What is the number of lines in the entries that contain "created"? Reply with that number only.

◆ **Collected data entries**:

= Beginning of Section =

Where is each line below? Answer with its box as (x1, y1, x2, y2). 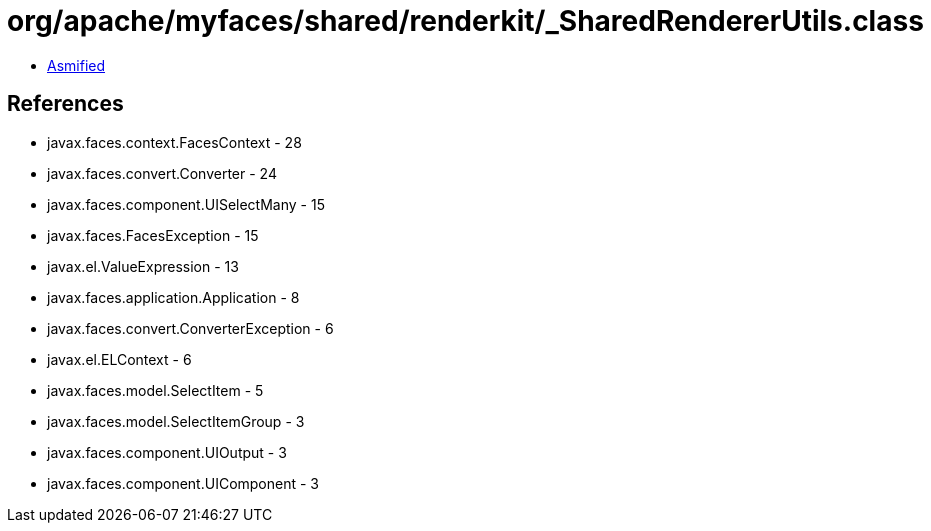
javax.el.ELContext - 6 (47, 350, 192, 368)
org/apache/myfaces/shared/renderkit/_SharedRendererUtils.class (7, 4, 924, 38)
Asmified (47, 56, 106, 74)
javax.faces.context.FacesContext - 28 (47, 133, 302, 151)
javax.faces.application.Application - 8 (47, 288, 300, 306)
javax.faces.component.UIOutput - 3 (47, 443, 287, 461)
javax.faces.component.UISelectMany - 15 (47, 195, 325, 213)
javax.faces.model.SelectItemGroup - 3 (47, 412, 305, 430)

= End of Section =
= Beginning of Section =

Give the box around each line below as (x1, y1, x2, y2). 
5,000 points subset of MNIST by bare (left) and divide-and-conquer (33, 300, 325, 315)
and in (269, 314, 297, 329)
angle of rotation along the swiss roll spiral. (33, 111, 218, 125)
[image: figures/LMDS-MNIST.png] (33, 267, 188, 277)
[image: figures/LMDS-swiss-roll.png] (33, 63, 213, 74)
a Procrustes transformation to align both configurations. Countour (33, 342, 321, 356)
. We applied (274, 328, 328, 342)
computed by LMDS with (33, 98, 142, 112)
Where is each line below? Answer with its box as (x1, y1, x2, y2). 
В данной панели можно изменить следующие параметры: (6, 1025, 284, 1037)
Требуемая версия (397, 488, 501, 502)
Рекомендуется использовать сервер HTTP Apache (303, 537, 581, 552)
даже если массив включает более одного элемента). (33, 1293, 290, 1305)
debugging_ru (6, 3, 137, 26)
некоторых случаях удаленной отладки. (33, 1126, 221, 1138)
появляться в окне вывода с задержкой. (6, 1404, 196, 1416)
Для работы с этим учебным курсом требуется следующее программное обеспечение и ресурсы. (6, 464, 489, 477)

= End of Section =
= Beginning of Section =

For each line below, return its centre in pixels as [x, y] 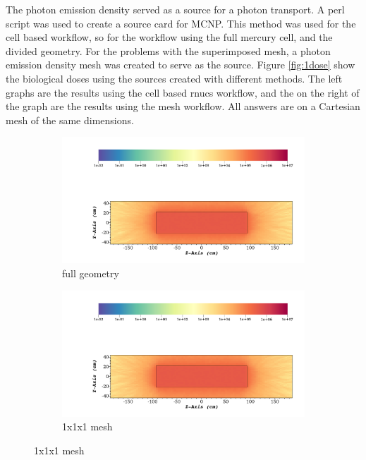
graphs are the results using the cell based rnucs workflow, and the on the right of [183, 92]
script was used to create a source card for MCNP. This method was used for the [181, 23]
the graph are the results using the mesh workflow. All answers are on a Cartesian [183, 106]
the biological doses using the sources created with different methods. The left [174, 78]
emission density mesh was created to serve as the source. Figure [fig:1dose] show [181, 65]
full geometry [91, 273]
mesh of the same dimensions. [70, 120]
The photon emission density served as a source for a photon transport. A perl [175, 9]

= End of Section =

◆ **TASK OUTPUT**:
2